Task brief
State only the number of lines below where the word "capabilities" is found.

Provided data
####################
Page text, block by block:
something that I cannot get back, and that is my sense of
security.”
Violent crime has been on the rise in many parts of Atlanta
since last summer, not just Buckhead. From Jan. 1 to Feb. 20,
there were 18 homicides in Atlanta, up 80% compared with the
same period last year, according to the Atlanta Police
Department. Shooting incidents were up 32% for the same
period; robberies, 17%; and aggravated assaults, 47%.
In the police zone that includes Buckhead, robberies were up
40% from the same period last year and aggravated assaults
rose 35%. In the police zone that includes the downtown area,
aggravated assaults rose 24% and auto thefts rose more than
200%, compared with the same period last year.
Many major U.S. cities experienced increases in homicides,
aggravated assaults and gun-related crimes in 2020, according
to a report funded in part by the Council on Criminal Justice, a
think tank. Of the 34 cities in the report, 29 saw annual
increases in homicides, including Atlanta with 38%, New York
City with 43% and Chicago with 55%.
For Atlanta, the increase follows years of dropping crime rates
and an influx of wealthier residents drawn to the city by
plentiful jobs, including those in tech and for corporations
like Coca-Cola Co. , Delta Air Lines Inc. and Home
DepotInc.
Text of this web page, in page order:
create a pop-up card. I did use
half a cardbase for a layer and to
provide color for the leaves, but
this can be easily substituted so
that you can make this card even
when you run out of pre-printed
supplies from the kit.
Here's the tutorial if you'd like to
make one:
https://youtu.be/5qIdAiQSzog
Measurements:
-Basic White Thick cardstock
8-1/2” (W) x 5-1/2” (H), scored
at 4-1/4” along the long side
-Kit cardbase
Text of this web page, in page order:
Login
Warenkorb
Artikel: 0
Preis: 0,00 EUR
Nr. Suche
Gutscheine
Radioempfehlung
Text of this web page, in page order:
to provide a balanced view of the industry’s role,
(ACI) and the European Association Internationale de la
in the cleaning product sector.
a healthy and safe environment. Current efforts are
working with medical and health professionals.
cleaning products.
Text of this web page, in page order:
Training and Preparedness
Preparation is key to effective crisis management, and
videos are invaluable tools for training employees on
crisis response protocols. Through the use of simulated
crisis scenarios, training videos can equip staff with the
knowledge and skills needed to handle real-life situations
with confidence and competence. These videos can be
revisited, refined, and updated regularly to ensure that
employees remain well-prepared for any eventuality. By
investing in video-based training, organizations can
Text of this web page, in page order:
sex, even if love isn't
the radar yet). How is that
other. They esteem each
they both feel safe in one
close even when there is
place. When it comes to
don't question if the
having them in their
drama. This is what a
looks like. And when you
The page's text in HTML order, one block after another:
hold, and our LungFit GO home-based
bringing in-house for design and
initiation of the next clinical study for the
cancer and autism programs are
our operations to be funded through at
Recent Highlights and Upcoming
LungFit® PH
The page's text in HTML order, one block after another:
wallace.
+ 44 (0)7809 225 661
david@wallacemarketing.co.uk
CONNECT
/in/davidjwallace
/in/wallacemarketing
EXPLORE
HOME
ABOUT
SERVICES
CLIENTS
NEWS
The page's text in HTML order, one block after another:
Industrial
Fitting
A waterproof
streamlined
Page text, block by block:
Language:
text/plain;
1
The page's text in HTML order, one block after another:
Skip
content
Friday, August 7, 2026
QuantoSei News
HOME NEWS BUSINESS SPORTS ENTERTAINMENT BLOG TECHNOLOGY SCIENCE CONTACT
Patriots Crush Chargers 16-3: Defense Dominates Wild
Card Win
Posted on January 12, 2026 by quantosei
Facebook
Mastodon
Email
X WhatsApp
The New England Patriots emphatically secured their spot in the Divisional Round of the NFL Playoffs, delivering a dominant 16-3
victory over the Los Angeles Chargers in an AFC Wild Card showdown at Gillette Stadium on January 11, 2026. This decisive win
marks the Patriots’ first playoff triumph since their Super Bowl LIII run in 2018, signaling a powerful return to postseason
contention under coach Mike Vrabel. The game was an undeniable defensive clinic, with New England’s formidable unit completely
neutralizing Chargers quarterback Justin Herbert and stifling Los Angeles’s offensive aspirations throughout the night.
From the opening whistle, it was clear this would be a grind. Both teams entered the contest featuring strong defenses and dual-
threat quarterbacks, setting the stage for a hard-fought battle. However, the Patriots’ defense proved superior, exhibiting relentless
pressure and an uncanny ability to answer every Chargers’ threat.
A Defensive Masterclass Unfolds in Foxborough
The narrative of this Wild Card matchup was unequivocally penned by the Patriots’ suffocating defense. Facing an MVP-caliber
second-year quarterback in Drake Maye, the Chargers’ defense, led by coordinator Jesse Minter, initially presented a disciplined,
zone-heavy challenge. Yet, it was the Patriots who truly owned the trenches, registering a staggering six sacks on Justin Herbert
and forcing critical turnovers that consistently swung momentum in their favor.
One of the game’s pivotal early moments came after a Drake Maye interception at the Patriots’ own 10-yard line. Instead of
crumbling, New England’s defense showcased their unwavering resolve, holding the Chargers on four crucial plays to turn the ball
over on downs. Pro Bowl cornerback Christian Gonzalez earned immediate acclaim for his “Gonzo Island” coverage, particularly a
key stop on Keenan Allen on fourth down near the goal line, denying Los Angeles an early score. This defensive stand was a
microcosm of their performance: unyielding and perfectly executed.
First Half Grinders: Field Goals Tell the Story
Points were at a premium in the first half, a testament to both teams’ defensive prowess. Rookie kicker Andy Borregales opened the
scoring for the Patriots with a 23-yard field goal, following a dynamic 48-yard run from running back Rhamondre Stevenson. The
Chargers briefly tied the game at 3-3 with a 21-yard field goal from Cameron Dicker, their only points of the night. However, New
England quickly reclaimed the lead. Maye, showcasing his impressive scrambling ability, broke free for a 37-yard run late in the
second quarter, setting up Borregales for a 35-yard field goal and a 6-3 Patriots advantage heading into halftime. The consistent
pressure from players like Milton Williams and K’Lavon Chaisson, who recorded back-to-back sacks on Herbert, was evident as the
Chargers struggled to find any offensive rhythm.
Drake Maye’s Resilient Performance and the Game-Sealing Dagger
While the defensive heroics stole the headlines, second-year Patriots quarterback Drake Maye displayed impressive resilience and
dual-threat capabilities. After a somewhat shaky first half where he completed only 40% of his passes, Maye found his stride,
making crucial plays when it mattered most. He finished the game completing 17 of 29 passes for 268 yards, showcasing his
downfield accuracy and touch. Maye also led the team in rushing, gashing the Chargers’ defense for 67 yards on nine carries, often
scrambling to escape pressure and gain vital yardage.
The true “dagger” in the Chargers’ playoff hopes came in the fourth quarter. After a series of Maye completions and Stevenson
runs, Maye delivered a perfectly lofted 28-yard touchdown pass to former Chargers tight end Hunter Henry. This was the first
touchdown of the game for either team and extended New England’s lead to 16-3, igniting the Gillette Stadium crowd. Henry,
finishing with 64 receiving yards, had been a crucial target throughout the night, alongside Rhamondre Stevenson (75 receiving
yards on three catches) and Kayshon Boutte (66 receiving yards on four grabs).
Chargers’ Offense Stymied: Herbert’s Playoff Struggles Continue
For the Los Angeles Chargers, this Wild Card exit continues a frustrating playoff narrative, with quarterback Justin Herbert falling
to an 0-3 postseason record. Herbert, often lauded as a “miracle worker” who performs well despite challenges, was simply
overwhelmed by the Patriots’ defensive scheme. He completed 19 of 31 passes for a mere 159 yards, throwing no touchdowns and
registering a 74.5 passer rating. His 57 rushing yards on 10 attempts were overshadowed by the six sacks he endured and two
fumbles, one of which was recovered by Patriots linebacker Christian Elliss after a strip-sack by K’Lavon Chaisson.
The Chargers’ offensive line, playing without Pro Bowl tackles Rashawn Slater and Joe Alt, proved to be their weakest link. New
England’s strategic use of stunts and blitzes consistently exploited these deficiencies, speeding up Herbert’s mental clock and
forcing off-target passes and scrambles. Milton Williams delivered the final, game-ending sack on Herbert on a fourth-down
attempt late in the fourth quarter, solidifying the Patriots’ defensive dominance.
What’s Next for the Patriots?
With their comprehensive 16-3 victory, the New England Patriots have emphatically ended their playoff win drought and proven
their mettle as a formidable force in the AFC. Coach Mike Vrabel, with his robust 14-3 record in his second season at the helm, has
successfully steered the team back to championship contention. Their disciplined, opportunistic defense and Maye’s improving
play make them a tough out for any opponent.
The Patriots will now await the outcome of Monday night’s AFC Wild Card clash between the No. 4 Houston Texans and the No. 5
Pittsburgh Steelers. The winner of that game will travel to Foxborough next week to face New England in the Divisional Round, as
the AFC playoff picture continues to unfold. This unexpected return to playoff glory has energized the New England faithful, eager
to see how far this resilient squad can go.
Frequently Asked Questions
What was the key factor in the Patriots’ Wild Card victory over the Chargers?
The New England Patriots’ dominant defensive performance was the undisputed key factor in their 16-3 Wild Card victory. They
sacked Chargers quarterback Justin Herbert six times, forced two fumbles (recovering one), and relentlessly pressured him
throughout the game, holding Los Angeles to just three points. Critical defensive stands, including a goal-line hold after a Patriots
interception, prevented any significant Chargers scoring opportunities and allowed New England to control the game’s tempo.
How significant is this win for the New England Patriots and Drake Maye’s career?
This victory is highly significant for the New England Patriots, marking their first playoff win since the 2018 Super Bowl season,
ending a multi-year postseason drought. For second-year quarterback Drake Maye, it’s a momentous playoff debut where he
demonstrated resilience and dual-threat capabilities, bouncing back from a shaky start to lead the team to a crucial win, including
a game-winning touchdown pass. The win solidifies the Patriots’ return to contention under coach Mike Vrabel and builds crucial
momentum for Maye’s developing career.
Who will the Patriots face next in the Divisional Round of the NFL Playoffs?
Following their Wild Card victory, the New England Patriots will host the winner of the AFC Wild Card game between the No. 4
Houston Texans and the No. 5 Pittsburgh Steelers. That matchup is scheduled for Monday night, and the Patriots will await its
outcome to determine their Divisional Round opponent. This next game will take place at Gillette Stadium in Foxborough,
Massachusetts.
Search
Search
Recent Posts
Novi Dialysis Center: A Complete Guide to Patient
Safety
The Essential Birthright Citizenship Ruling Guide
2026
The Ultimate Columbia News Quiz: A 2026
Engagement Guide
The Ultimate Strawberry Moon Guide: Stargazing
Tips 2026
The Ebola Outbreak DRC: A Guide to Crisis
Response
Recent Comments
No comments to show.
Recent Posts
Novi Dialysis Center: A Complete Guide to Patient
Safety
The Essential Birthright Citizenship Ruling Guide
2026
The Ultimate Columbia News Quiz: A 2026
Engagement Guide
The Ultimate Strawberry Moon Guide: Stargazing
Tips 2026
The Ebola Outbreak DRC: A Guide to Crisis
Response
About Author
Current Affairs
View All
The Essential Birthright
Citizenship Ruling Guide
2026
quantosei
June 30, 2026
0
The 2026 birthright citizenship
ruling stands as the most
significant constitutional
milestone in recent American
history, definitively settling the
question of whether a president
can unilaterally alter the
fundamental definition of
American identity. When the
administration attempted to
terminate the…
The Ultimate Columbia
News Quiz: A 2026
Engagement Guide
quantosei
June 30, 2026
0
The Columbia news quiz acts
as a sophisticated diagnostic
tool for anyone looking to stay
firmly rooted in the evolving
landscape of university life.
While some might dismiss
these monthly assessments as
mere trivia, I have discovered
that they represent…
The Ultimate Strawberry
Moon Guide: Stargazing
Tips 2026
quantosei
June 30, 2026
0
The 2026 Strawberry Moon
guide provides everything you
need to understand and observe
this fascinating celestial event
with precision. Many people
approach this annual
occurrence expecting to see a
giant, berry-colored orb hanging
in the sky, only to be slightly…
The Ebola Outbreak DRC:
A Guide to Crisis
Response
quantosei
####################
Response to the task
2